Comparação semelhante pode ser feita entre os pontos de acupuntura e os centros. Existe uma correspondência entre algumas localizações importantes, mas não são idênticas. Por exemplo, o ponto VC1 ( Huìyīn 會陰), situado no períneo, corresponde ao centro Yīnqiào (陰竅), no entanto, este segundo se situa nos genitais internos. O ponto VG4 (mìngmén 命門) corresponde ao centro dos rins (shènqiào 腎竅), mas enquanto o ponto de acupuntura se situa na coluna vertebral, o centro se situa no interior do corpo, entre os rins e à frente da coluna. Resumindo, em geral os centros utilizados em meditação e qìgōng estão situados mais internamente no corpo, além do alcance do agulhamento, ao contrário dos pontos de acupuntura.

Além disso, há os campos de elixir, que são regiões maiores, que abrangem vários centros e pontos de acupuntura. A transmissão que recebi fala em três:  superior, médio e inferior. Estão situados, respectivamente, na cabeça, no peito e no ventre. Possuem funções e  localizações distintas do Triplo Aquecedor (Sānjiāo 三焦), víscera da medicina chinesa sem correspondência com as estruturas identificadas pela anatomia ocidental, mas que, entre outros aspectos, representa três conjuntos de funções fisiológicas: respiração/circulação, digestão, excreção.
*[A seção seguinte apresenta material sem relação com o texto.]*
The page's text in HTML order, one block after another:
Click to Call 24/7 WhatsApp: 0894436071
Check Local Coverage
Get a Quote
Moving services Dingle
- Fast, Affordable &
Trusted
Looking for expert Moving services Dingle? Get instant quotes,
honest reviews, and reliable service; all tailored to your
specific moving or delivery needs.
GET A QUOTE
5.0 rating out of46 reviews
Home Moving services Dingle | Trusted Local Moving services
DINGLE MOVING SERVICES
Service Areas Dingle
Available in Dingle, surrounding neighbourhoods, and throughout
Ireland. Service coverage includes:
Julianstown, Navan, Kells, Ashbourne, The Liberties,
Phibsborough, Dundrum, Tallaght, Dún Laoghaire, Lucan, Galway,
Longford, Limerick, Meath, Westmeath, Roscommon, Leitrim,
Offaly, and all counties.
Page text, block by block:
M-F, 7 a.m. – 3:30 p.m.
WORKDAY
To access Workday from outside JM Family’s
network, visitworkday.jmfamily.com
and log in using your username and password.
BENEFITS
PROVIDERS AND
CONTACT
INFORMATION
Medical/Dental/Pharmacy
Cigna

Ou seja, é preciso prudência ao estudar os dois campos de conhecimento tradicional chinês, prestando atenção a aproximações e distinções. Minha recomendação é evitar o realismo ingênuo. Não se trata de descobrir uma verdade objetiva separada de construções simbólicas culturalmente situadas e de experiências corpóreas. Nenhum dos conceitos mencionados aqui refere-se a um objeto físico que pode ser apontado, mas compõem uma tecnologia cultural eficaz que permite prevenir e tratar doenças, promover a saúde e a longevidade, acessar experiências meditativas e desenvolver um certo tipo de consciência corporal.
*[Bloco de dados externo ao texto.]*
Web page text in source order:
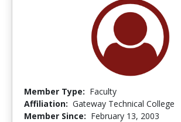
Member Type: Faculty
Affiliation: Gateway Technical College
Member Since: February 13, 2003
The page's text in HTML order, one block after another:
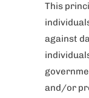
This
against
and/or
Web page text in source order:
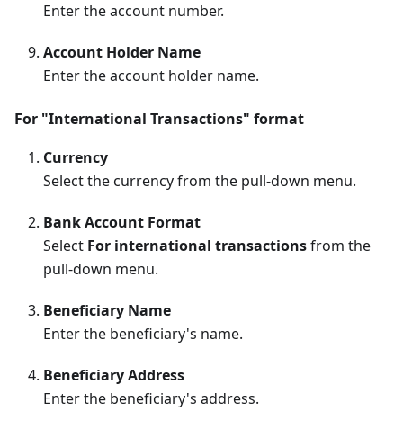
Enter the account number.
Account Holder Name
Enter the account holder name.
For "International Transactions" format
Currency
Select the currency from the pull-down menu.
Bank Account Format
Select For international transactionsfrom the
pull-down menu.
Beneficiary Name
Enter the beneficiary's name.
Beneficiary Address
Enter the beneficiary's address.
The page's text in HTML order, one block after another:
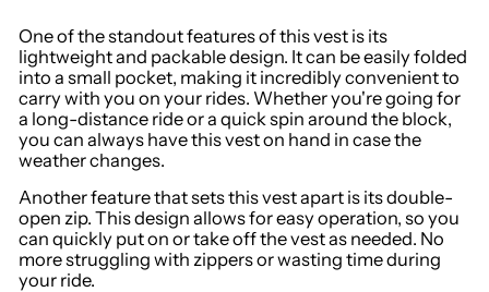
One of the standout features of this vest is its
lightweight and packable design. It can be easily folded
into a small pocket, making it incredibly convenient to
carry with you on your rides. Whether you're going for
a long-distance ride or a quick spin around the block,
you can always have this vest on hand in case the
weather changes.
Another feature that sets this vest apart is its double-
open zip. This design allows for easy operation, so you
can quickly put on or take off the vest as needed. No
more struggling with zippers or wasting time during
your ride.

Isso fica evidente quando constatamos as diferenças de terminologia, descrição e interpretação das várias linhagens taoistas, mas também quando fazemos estudos comparativos do que poderia ser chamado de “psicofisiologia do corpo sutil” conforme elaborada também em outras tradições como o yoga e o tantra, tanto hindu quanto budista, só para citar uns exemplos.
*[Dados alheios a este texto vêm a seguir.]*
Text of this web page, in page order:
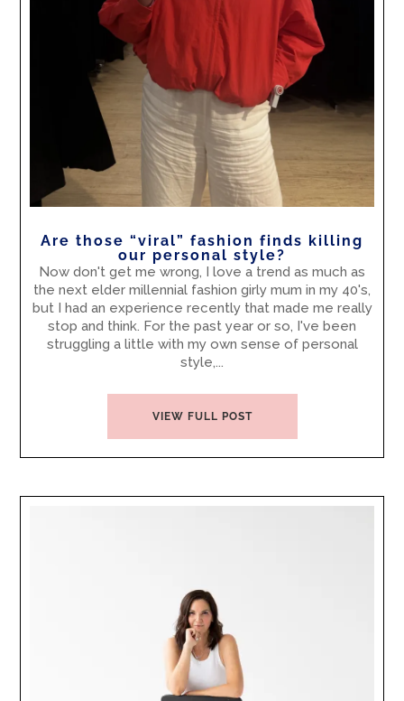
Are those “viral” fashion finds killing
our personal style?
Now don't get me wrong, I love a trend as much as
the next elder millennial fashion girly mum in my 40's,
but I had an experience recently that made me really
stop and think. For the past year or so, I've been
struggling a little with my own sense of personal
style,...
VIEW FULL POST

Quem supõe que os centros e campos de elixir descritos pelos taoistas sejam a mesma coisa que os chakras das tradições indianas, descobrirá, com surpresa, que suas formas, cores, localizações, funções e quantidades divergem enormemente. Mais interessante ainda, nem ao menos no interior de uma mesma tradição há esse consenso, exceto quando foi forçado em certas circunstâncias históricas.
A esse respeito, achei particularmente instrutivo o artigo de Christopher Wallis, the real story on the Chakras. Ele demonstra que, até o final do século XIX, não havia ainda um sistema unificado de chakras, mas sim várias versões, dependendo da escola. Foi a preservação e tradução de uma obra indiana para línguas ocidentais que fez o sistema de Sete chakras a concepção oficial e canônica do yoga. E afirma que os chakras tem função prescritiva e não descritiva, são um método ióguico e meditativo para organizar a circulação do prana no corpo de certa maneira, não a descrição de uma realidade a priori.
E por que me refiro a esse assunto em um blog sobre taoismo? Há uma analogia entre os diversos sistemas dentro uma mesma tradição e na comparação entre tradições distintas,  mas não há uma correspondência coerente. Podemos aprender a mesma lição proposta por Wallis a respeito também dos conceitos do taoismo e da medicina chinesa. São métodos para induzir certas experiências, uma linguagem eficaz, resultante da experiência acumulada de incontáveis gerações de praticantes, mas não são fatos objetivos a priori que devam ser debatidos dogmaticamente.

0 resposta para “Medicina chinesa e treinamentos taoistas: 1. aproximações e diferenças”

  1. Caro Bizerrril…
    “…métodos para induzir certas experiências… linguagem eficaz… e não fatos objetivos… “
    Você está sugerindo, da mesma forma que com os chakras , podemos pensar assim sobre os 3 Tan Tien?
    Abraço!

    1. Sim, estou conjecturando que esses conceitos remetem a experiências, inclusive a sensações corporais, e que são eficazes, pois fazem algo concreto acontecer, mas não precisamos reificá-los, o que poderia ser um beco sem saída. Pois caímos na tensão entre demonstração científica de um fato versus “crença”. Não é preciso acreditar em “dantian” para que os métodos funcionem.